▶ **YOUR GOAL**: What is needed is a word-for-word transcript of the listing, free of pictures.

╭──

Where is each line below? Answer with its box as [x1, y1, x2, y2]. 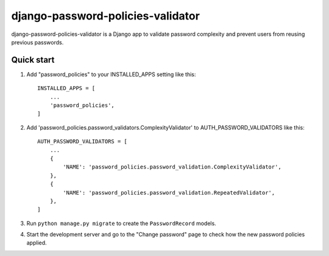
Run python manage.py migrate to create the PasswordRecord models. [26, 220, 216, 227]
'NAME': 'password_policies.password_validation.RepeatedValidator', [63, 189, 275, 196]
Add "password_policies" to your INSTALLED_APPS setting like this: [26, 71, 196, 78]
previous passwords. [11, 38, 64, 46]
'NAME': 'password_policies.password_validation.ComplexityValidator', [63, 164, 281, 170]
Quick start [11, 55, 55, 65]
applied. [26, 239, 47, 246]
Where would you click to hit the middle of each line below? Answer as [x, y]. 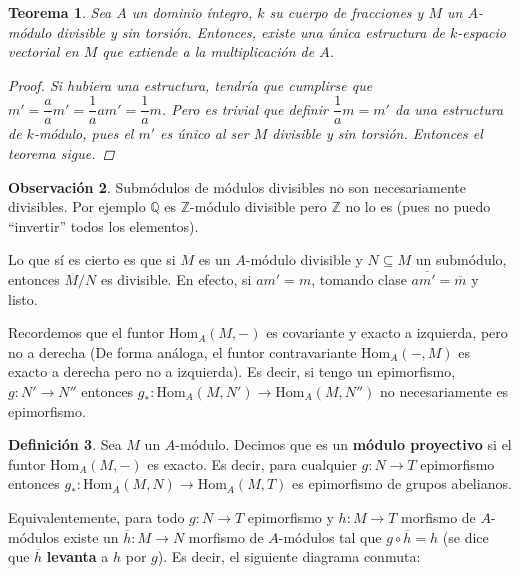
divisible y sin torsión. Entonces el [377, 133]
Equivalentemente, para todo [96, 516]
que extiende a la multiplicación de [208, 51]
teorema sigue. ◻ [61, 153]
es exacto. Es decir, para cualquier [252, 463]
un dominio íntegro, [192, 12]
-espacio [481, 31]
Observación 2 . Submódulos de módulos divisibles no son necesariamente [237, 186]
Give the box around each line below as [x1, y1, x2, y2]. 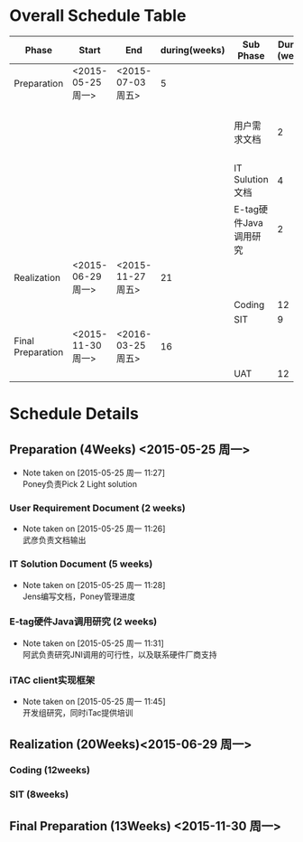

╰──

▶ **RESULT BELOW**:
Where is each line below? Answer with its box as [x1, y1, x2, y2]. 
Run python manage.py migrate to create the PasswordRecord models. [26, 220, 216, 227]
'NAME': 'password_policies.password_validation.RepeatedValidator', [63, 189, 275, 196]
Add "password_policies" to your INSTALLED_APPS setting like this: [26, 71, 196, 78]
previous passwords. [11, 38, 64, 46]
'NAME': 'password_policies.password_validation.ComplexityValidator', [63, 164, 281, 170]
Quick start [11, 55, 55, 65]
applied. [26, 239, 47, 246]
Where would you click to hit the middle of each line below? Answer as [x, y]. 
divisible y sin torsión. Entonces el [377, 133]
Equivalentemente, para todo [96, 516]
que extiende a la multiplicación de [208, 51]
teorema sigue. ◻ [61, 153]
es exacto. Es decir, para cualquier [252, 463]
un dominio íntegro, [192, 12]
-espacio [481, 31]
Observación 2 . Submódulos de módulos divisibles no son necesariamente [237, 186]
Give the box around each line below as [x1, y1, x2, y2]. 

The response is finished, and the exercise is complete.